- Genre: Alien, Supernatural, Mystery, Thriller
- Created by: Ilyas Ahmed
- Written by: Ilyas Ahmed
- Directed by: Ilyas Ahmed
- Starring: Preeti Amin
- Theme music composer: Vasurao Saluri
- Original language: Telugu

Production
- Producer: ETV Telugu

= Aloukika =

Aloukika is an alien, supernatural drama, mystery-thriller television serial directed by Ilyas Ahmed. The serial, which was made in Telugu language, premiered on ETV Telugu in (2004-2006). This unique serial was based on other dimensions, aliens and time travel.

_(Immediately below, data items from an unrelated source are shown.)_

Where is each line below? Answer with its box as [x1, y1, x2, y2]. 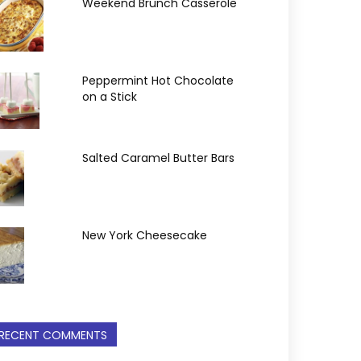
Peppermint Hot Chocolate [82, 73, 234, 89]
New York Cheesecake [82, 227, 207, 243]
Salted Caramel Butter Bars [82, 150, 234, 166]
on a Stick [82, 89, 137, 105]
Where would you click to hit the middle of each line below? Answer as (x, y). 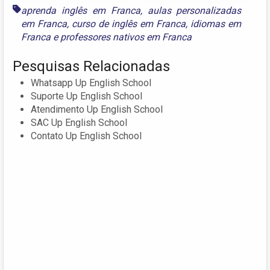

It was produced by Ramoji Rao, the head of the Ramoji Group and the then head of ETV. Aloukika means the other world.

== Plot ==
Called by powerful forces, a young woman named Trishna (Preeti Amin) leaves her loving family and begins a search for the unknown. She finds a settlement and its inhabitants caught in a time warp. She returns to the zone repeatedly in her journey of self discovery and existentialism.

=== Soundtrack ===

The title song was composed by Vasurao Saluri and the lyrics penned by Suman.

=== Critical reception ===

It has received accolades from the critics and awards of appreciation from cultural organizations.